» **Work required**:
In the entries below, find the line with "SF CumUnion Sex Parties for Men" and the line with "Site No. 10.", then retype both and everything between them exactly. Do not copy the pictures.
++++ Extracted information ++++
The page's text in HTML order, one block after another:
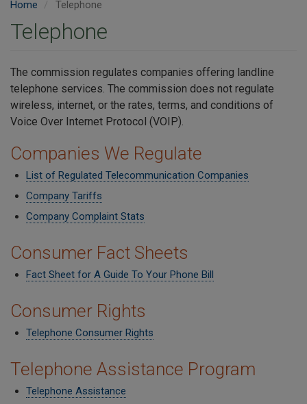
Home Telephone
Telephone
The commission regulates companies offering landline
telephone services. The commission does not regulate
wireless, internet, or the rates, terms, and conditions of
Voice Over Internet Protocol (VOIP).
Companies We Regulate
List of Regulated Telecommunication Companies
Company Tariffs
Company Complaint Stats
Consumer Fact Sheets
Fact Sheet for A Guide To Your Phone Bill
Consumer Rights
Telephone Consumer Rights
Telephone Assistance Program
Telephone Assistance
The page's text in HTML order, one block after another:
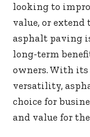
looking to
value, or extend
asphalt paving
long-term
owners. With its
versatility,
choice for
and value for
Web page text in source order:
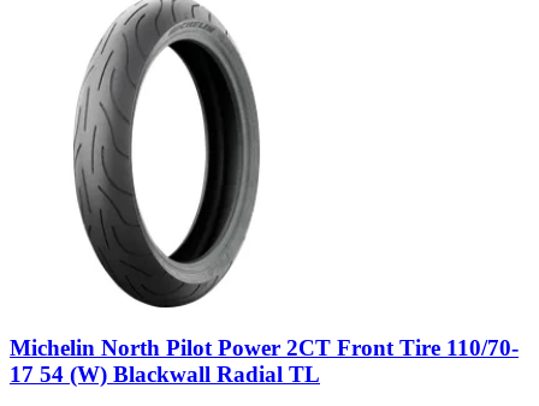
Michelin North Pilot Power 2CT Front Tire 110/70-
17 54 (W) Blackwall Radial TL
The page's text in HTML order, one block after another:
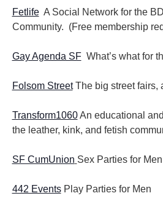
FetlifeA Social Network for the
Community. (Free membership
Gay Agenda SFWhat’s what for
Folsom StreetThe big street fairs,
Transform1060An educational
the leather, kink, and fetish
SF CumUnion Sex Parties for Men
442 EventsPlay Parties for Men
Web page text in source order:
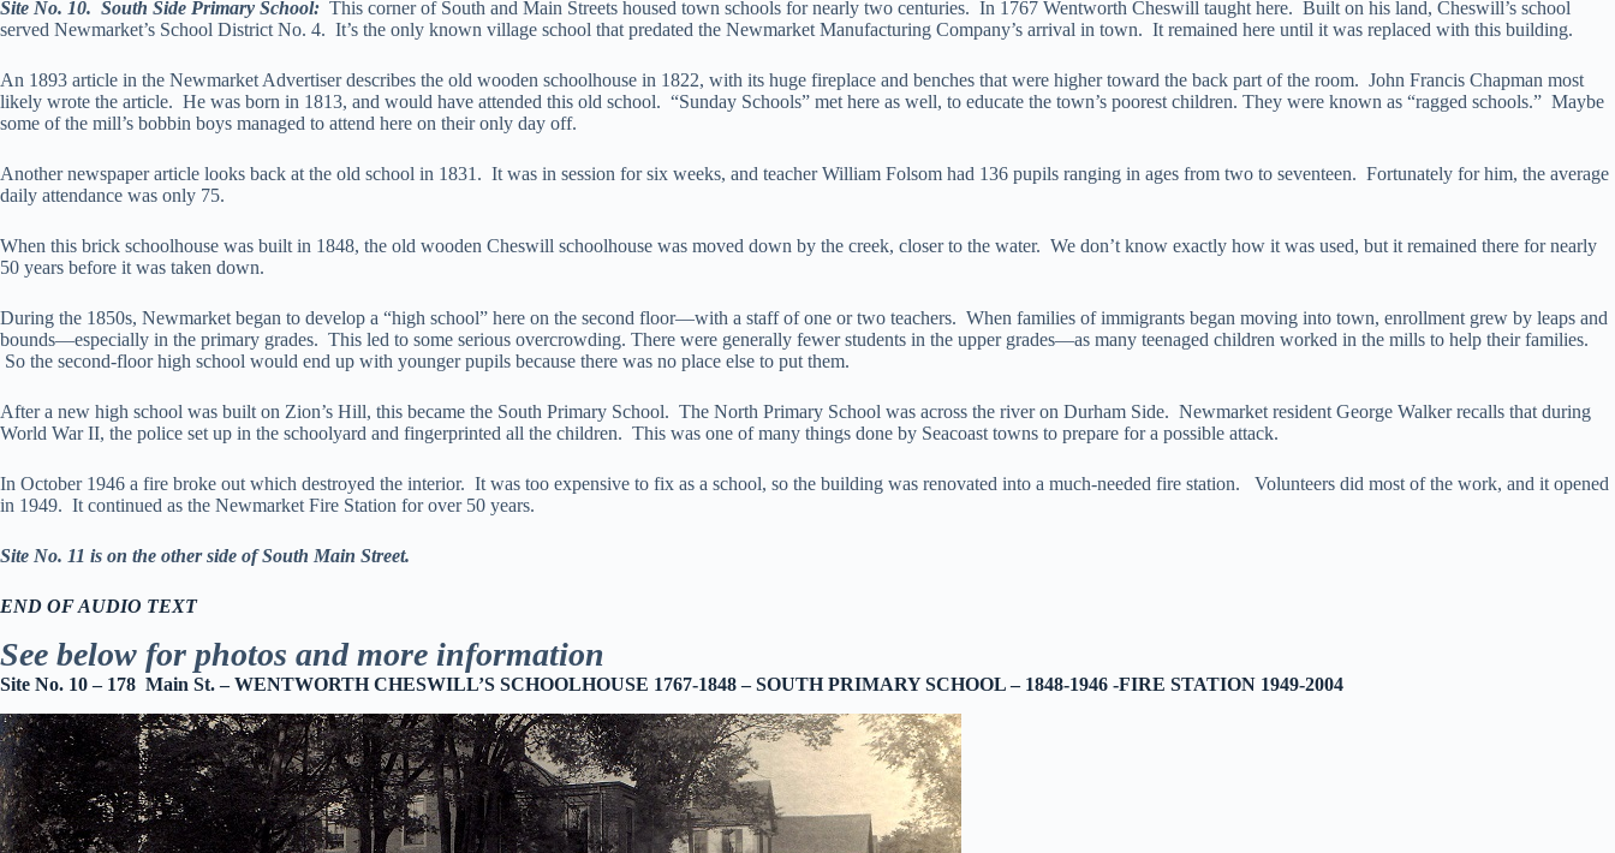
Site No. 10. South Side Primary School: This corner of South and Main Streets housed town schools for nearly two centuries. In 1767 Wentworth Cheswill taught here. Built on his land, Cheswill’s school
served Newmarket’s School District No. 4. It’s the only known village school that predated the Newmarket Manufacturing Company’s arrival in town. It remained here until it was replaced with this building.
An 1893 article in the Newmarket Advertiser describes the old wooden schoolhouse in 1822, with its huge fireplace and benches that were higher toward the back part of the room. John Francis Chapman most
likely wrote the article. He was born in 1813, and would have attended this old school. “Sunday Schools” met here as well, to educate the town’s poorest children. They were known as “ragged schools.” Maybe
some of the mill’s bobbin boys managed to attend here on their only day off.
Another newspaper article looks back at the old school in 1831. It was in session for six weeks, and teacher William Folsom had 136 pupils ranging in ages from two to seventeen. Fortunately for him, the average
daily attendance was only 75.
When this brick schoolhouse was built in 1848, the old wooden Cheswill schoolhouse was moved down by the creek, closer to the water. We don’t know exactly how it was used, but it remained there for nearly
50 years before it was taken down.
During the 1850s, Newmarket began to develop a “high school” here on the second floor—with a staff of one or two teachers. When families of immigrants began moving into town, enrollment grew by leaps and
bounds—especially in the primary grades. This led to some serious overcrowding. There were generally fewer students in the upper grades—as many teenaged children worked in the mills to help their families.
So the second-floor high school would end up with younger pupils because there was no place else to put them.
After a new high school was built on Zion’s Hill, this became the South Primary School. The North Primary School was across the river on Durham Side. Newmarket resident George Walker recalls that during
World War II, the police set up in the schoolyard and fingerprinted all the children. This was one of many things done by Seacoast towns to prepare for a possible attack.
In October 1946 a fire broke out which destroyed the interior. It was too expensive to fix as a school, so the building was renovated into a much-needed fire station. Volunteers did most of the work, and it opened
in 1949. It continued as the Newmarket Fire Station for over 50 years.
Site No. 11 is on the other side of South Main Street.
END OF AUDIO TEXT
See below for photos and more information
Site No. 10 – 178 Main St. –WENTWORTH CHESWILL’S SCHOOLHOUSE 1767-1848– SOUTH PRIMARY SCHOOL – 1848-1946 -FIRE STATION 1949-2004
++++
» **Solution to the problem**:
SF CumUnion Sex Parties for Men
442 EventsPlay Parties for Men
Web page text in source order:
Site No. 10. South Side Primary School: This corner of South and Main Streets housed town schools for nearly two centuries. In 1767 Wentworth Cheswill taught here. Built on his land, Cheswill’s school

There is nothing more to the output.